Here I have configured LogicMonitor to track this data. You can see below that the puppet runs are semi-random but generally occur every 15 minutes. The sawtooth pattern is a confluence of the puppet cron schedule, the registration interval, and the interval between monitoring checks. We could potentially lower the periods between registration runs, but this would be an unnecessary increase in overhead, and the current resolution of data points is more than sufficient for our purposes.



We are now able to set a threshold for alerting. For example, we may want to generate warning alerts if puppet has not updated for a period of 1 hour, and further escalations, at the 2 and 3 hour marks.

To extend this example a bit further, we can create additional graphs for any other datapoints tracked in the puppet_last_run_summary file.

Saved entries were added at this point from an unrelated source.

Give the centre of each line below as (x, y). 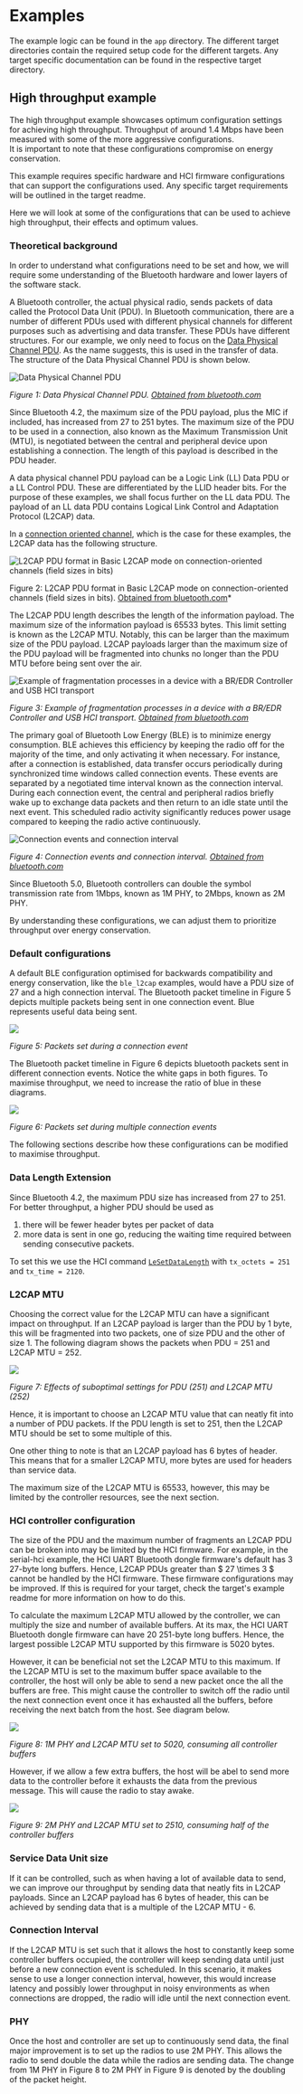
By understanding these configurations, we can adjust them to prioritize (143, 921)
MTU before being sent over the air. (76, 663)
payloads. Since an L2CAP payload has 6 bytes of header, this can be (139, 1897)
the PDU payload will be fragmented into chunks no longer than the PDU (144, 654)
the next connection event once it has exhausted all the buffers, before (141, 1701)
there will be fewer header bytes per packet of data (118, 1224)
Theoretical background (63, 245)
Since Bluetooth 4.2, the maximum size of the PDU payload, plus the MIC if (149, 412)
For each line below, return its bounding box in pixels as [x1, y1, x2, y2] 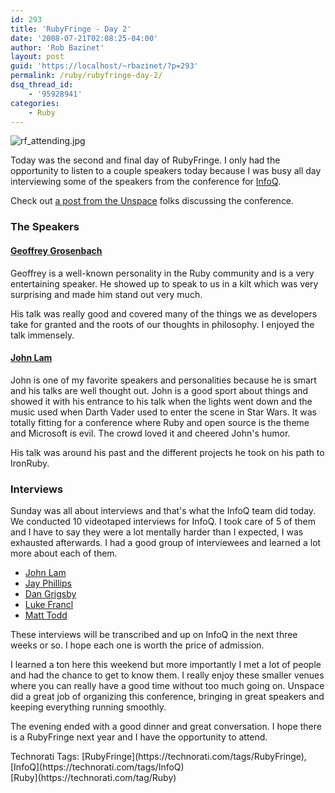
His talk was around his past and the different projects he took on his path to [10, 446, 325, 458]
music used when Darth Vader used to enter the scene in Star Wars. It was [10, 406, 318, 418]
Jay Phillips [24, 577, 72, 589]
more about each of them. [10, 547, 118, 559]
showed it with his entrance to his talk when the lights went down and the [10, 395, 313, 407]
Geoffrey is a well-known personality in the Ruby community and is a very [10, 267, 315, 279]
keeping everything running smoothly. [10, 701, 167, 713]
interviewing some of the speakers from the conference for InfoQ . [10, 176, 282, 188]
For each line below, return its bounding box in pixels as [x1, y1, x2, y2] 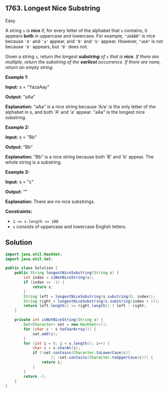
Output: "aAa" [5, 93, 36, 100]
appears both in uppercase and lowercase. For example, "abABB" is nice [5, 32, 156, 39]
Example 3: [5, 169, 29, 175]
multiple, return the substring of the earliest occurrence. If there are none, [5, 58, 161, 65]
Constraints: [5, 208, 32, 214]
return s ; [32, 284, 53, 289]
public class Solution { [5, 266, 58, 271]
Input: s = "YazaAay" [5, 84, 50, 90]
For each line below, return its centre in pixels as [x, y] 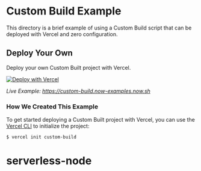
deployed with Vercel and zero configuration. [62, 34]
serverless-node [49, 161]
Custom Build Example [64, 11]
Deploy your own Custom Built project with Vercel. [69, 67]
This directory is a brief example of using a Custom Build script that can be [99, 28]
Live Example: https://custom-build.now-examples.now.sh [78, 91]
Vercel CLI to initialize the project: [48, 126]
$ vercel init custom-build [42, 137]
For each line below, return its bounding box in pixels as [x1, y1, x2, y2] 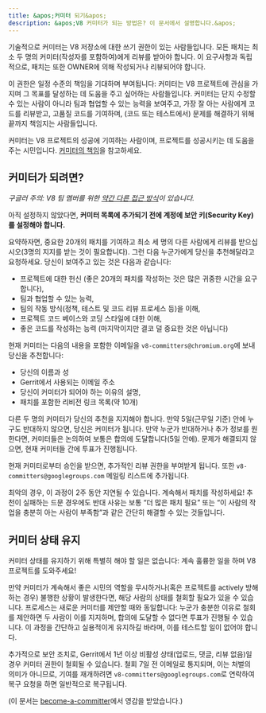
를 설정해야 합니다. [8, 220, 66, 230]
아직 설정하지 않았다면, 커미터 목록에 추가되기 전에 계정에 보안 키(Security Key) [8, 210, 254, 220]
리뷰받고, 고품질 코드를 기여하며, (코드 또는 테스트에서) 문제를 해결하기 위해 [22, 108, 255, 118]
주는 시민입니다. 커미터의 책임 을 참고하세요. [8, 145, 142, 155]
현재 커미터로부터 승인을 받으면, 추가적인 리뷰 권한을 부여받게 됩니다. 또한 [8, 461, 235, 470]
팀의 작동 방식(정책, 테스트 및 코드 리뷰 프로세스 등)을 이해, [19, 304, 201, 314]
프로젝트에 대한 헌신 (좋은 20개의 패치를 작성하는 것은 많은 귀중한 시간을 [19, 274, 244, 283]
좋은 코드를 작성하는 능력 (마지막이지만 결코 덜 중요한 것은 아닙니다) [19, 324, 229, 333]
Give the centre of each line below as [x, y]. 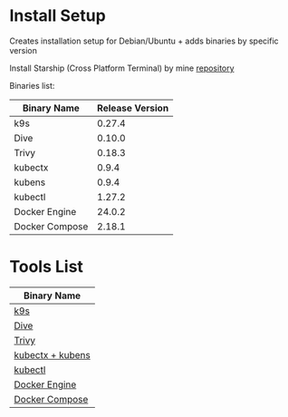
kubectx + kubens [52, 354]
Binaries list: [32, 85]
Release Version [133, 108]
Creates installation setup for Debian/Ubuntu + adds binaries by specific [144, 41]
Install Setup [58, 16]
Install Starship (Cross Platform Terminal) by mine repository [122, 68]
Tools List [47, 267]
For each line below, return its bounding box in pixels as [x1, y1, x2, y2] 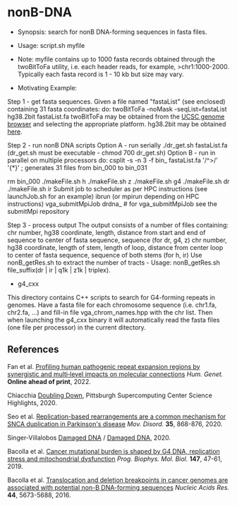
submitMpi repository [7, 207, 70, 215]
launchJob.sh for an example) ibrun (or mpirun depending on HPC [7, 192, 200, 200]
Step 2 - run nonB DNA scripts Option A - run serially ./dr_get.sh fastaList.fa [7, 140, 228, 149]
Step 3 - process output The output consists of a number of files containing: [7, 220, 229, 229]
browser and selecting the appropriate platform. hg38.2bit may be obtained [7, 119, 226, 128]
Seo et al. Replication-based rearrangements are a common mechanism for [7, 412, 226, 421]
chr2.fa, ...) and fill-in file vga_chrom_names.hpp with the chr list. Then [7, 308, 213, 316]
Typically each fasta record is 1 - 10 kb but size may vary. [17, 70, 184, 78]
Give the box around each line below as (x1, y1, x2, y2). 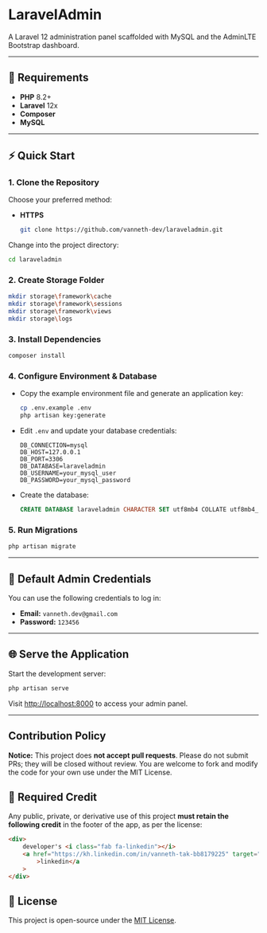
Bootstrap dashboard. (8, 40, 79, 49)
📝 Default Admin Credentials (8, 572, 152, 586)
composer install (8, 352, 66, 360)
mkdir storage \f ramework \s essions (8, 300, 123, 308)
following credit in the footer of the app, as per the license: (8, 820, 203, 829)
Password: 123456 (19, 617, 79, 627)
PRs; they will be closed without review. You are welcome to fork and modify (8, 759, 258, 768)
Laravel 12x (19, 100, 58, 110)
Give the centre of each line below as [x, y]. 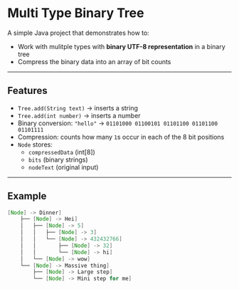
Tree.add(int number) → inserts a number [79, 115]
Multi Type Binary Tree [76, 13]
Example [27, 196]
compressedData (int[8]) [62, 152]
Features [27, 91]
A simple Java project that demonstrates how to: [78, 33]
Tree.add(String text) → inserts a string [78, 107]
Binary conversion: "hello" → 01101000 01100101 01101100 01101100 [118, 123]
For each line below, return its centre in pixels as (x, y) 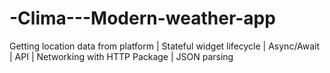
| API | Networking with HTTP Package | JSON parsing (121, 56)
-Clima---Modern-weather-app (142, 18)
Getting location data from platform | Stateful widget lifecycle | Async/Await (165, 46)
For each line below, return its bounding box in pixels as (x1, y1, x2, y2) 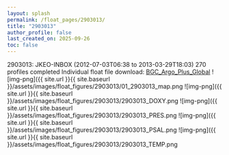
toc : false (7, 42, 38, 48)
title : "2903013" (7, 23, 57, 29)
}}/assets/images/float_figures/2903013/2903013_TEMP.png (7, 141, 178, 148)
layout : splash (7, 10, 51, 17)
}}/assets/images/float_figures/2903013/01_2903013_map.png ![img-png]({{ (7, 83, 222, 90)
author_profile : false (7, 29, 72, 36)
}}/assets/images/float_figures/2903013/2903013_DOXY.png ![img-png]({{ (7, 97, 217, 104)
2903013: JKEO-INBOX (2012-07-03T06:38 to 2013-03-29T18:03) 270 (7, 61, 206, 68)
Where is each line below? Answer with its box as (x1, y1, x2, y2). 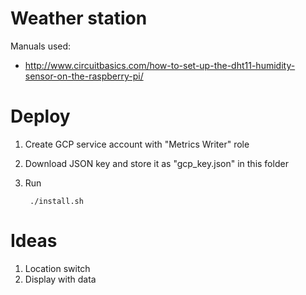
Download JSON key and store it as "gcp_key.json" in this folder (24, 157, 289, 169)
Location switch (24, 262, 91, 274)
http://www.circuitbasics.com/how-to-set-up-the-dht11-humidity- (24, 59, 296, 71)
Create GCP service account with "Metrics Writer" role (24, 138, 250, 150)
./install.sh (29, 196, 84, 206)
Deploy (10, 105, 71, 128)
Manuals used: (10, 40, 72, 52)
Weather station (10, 7, 148, 30)

Here are graphs tracking puppet events and the time per puppet run:


and here is an example of when something has gone off the rails..



In the above graph you can easily see that puppet runs stopped occurring at approximately 18:00.  Shortly after this time, an alert would be generated once the time exceeded configured thresholds, and administrators would be notified so that they may take corrective action.

Here’s an example of the alert generated within the LogicMonitor application:



All of our hosts are automatically added to the Mcollective registration, and thus are also automatically added to puppet last run monitoring.  This gives us peace of mind that we will alway be notified if there are issues with puppet updates.